I agree with Patrick Wendell that it does not help spark to introduce dependency of tez on core.
Oleg Zhurakousky is tez available on all yarn clusters ? Or is it an additional runtime dependency ?
If it is available by default - we can make it a runtime switch to use tez for jobs running on yarn-standalone and yarn-client mode.
But before that ...
While better multi-tennancy would be a likely benefit - my specific interest in this patch is more to do with the much better shuffle performance that tez offers Specicially for ETL jobs, I can see other benefits which might be relevant - one of our collaborative filtering implementation, though not ETL, comes fairly close to it in job characterstics and suffers due to some of our shuffle issues ...
As I alluded to, I do not think we should have an openended extension point - where any class name can be provided which extends functionality in arbitrary manner - for example, like the spi we have for compression codecs.
As Patrick mentioned, this gives the impression that the approach is blessed by spark developers - even if tagged with Experimental.
Particularly with core internals, I would be very wary of exposing them via an spi - simply because we need the freedom to evolve them for performance or functionality reasons.
On other hand, I am in favour of exploring this option to see what sort of benefits we get out of this assuming it has been prototyped already - which I thought was the case here, though I am yet to see a PR with that (not sure if I missed it !).
Given that Tez is supposed to be reasonably mature - if there is a spark + tez version, I want to see what benefits (if any) are observed as a result of this effort.
I had discussed spark + tez integration about an year or so back with Matei - but at that time, tez was probably not that mature - maybe this is a better time !

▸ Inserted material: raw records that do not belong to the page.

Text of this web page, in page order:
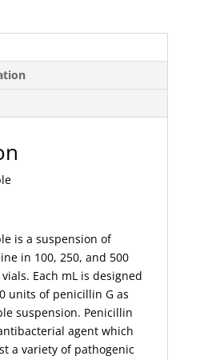
is a suspension of
in 100, 250, and 500
Each mL is designed
units of penicillin G as
suspension. Penicillin
agent which
a variety of pathogenic
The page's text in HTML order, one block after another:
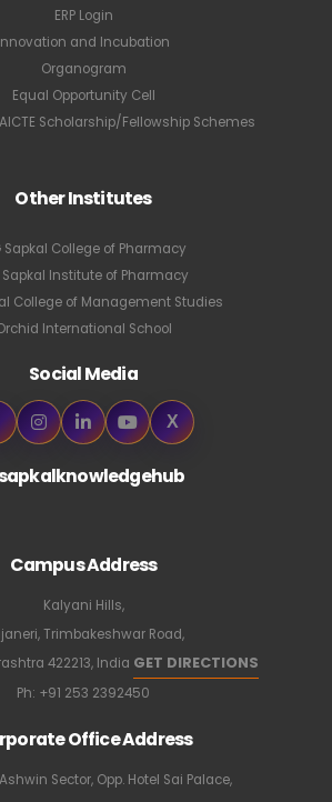
ERP Login
and Incubation
Organogram
Equal Opportunity Cell
Scholarship/Fellowship Schemes
Other Institutes
Sapkal College of Pharmacy
Sapkal Institute of Pharmacy
College of Management Studies
International School
Social Media
X
Campus Address
Kalyani Hills,
Trimbakeshwar Road,
422213, India GET DIRECTIONS
Ph: +91 253 2392450
Office Address
Sector, Opp. Hotel Sai Palace,
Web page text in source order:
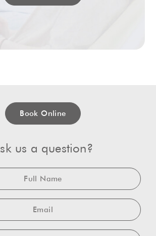
Book Online
us a question?
Name
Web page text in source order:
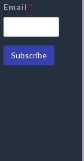
Email*
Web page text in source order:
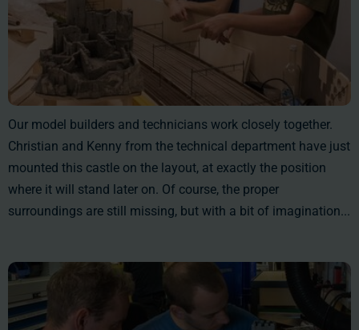
Our model builders and technicians work closely together.
Christian and Kenny from the technical department have just
mounted this castle on the layout, at exactly the position
where it will stand later on. Of course, the proper
surroundings are still missing, but with a bit of imagination...
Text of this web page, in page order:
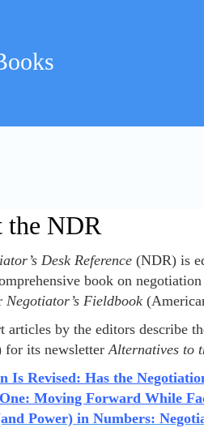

Oleg Zhurakousky Do you have a spark on tez prototype done already ? Or is this an experiment you are yet to complete ? If complete, what sort of performance difference do you see ? What metrics are you using ?
If there are significant benefits, I would want to take a closer look at the final proposed patch ... I would be interested in it making into spark in some form.
As Nicholas Chammas mentioned - if it is possible to address it in spark directly, nothing like it - particularly since it will benefit all modes of execution and not just yarn + tez combination.
If the gap cant be narrowed, and the benefits are significant (for some, as of now underfined, definition of "benefits" and "significant") - then we can consider tez dependency in yarn module.
Ofcourse, all these questions are moot - until we have better quantitative judgement of what the expected gains are and what the experimental results are.